第197回 昭和の伝道師【戦中、戦後のパイロットの物語】
第196話 海軍に必要な人材の事 2012年8月25日土曜日投稿です。
平本中尉は、黒板に、ちょうくで、い、ろ、と文字を書いた。
「いいか、 い、言う生徒と、ろ、と言う生徒が、ここにいたとする。 い、という生徒は、はじめから出来が良く、
試験の成績も良く、運動も良くできて、80の出来とする。 ろ、という生徒は、勤勉で、努力家、現在は、65の出来で
あるが、将来努力して100の出来の可能性があるとする。
ここで、重要なのは、大日本帝國は、無駄な事は、一切しない。合理主義と言うことを覚えておくように。」
「今、伏龍のように、可能性を秘めていても、今の80の生徒の方が、将来伸びなくても、戦力になれば、その方が
良いのだ、65の人間にいちいち多額の資金、時間は費やさない。」
「全員わかったか。」と問いかけられたので、「はい。」と大声で全員返事をしたのであった。
平本中尉は、「さらに、口頭試験においては、先に説明したように、2つの評価、 良いか、悪いかの評価である。

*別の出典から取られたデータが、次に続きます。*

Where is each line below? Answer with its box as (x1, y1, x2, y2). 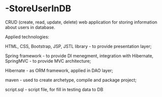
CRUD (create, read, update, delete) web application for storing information (5, 19, 158, 25)
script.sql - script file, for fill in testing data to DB (5, 86, 104, 92)
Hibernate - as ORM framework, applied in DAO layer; (5, 67, 113, 73)
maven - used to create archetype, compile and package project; (5, 77, 136, 83)
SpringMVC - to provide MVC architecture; (5, 58, 91, 64)
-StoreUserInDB (5, 3, 71, 14)
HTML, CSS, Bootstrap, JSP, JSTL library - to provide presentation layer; (5, 43, 152, 49)
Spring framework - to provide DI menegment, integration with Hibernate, (5, 52, 154, 59)

口頭試験官が、武官にしろ、文官にしろ、悪い印象を持たれるな、 素早く質問を頭で整理し、簡潔に、的確に
返事が出来る様にしておけ、自分の口頭試験の時は、口頭試験の試験官が文官であった。
当時、どのような問題であったかというと、「海軍に入って、どのようなことをして大日本帝国の為になりたいのか。」
という、質問であった。
当時を振り返ると、大砲の事しか思い浮かばなかったので、「砲術を修行して、どんな距離で
も一撃必殺の砲撃で、敵艦を撃沈できるような海軍将校になりたいです。」と、解答をしたと記憶しておる。」
「今の時期は、先ほど紹介した、魚雷攻撃、つまり、水雷の専門家になるという、解答も専門的でよいかもしれん。」
「ただし、文官というものは、軍人でないので、やつらは、何を質問してくるのか、予想が大変難しい、ここが、やっか
いだ、思わぬ伏兵を招きかねん。」
「いいか、各自それぞれ、事前に、口頭試験対策を立てて、がんばるように。」と、話しがあったのであった。